Features for the last example :

[1, 17, 6, 194, 337, 7, 4, 204, 22, 45, 254, 8, 106, 14, 123, 4, 2, 270, 2, 5, 2, 2, 732, 2098, 101, 405, 39, 14, 1034, 4, 1310, 9, 115, 50, 305, 12, 47, 4, 168, 5, 235, 7, 38, 111, 699, 102, 7, 4, 4039, 9245, 9, 24, 6, 78, 1099, 17, 2345, 2, 21, 27, 9685, 6139, 5, 2, 1603, 92, 1183, 4, 1310, 7, 4, 204, 42, 97, 90, 35, 221, 109, 29, 127, 27, 118, 8, 97, 12, 157, 21, 6789, 2, 9, 6, 66, 78, 1099, 4, 631, 1191, 5, 2642, 272, 191, 1070, 6, 7585, 8, 2197, 2, 2, 544, 5, 383, 1271, 848, 1468, 2, 497, 2, 8, 1597, 8778, 2, 21, 60, 27, 239, 9, 43, 8368, 209, 405, 10, 10, 12, 764, 40, 4, 248, 20, 12, 16, 5, 174, 1791, 72, 7, 51, 6, 1739, 22, 4, 204, 131, 9]


Label: 0


**Spotlights** 

- This output highlights the characteristics derived from the last movie review.
- Each characteristic corresponds to a word in the review, listed in order of appearance.
- The numerical value assigned to each characteristic indicates the word's frequency rank within the dataset, with common words receiving lower numbers and rare words getting higher ones. The label for this example is 0, indicating a negative sentiment in a binary classification scenario, where 1 would denote a positive sentiment.

### Interpret the encoded data accurately to transform sequence values into meaningful text.

- The first and second lines will convert each numerical feature into its corresponding word by using a predefined dictionary for the dataset.
- In line six, any unfamiliar word will be substituted with a question mark (?).
- This process ensures that all numerical values are accurately represented in a more understandable format.

In [14]:
index = datasets.imdb.get_word_index()
index_dictionary = dict([(value, key) for (key, value) in index.items()])
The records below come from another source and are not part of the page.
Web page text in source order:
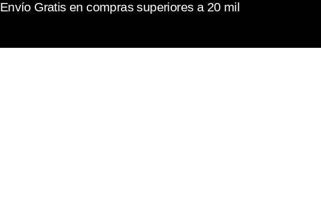
Envío Gratis en compras superiores a 20 mil
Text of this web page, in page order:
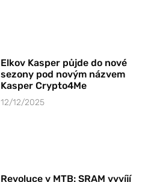
Elkov Kasper půjde do nové
sezony pod novým názvem
Kasper Crypto4Me
12/12/2025
Revoluce v MTB: SRAM vyvíjí
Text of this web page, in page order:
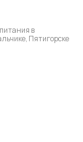
в
Пятигорске
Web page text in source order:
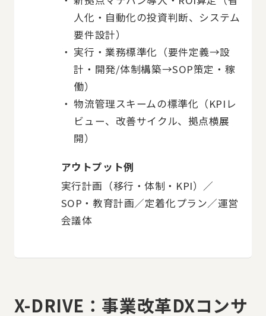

"""To enhance clarity, substitute any unfamiliar terms with '?'."""
decoded = " ".join([index_dictionary.get(i - 3, "?") for i in X_train[-1]])

### Analyze the Output

In [15]:
print("\n", decoded)


 ? as a big fan of the original film it's hard to watch this show the ? set ? and ? ? sets rob any style from this remake the mood is never there instead it has the look and feel of so many television movies of the seventies crenna is not a bad choice as walter ? but his snappy wardrobe and ? apartment don't fit the mood of the original or make him an interesting character he does his best to make it work but samantha ? is a really bad choice the english accent and california looks can't hold a candle to barbara ? ? voice and sex appeal lee j ? tries ? to fashion barton ? but even his performance is just gruff without style br br it feels like the tv movie it was and again reminds me of what a remarkable film the original still is


**Spotlights** 

Upon reading the text, it is evident why it received a negative label.

- By examining the words alongside their numerical rankings, it becomes clear that the order is logical. For instance, the word "this" ranks 14, showing it is quite frequent, while "rob" ranks 2098, suggesting it is much rarer.
- The review's text is presented in a simplified manner, lacking punctuation and capital letters, which makes it easier for the neural network to analyze.
- Further text processing could involve eliminating stop words or extracting lemmas, but this level of analysis is adequate for the moment.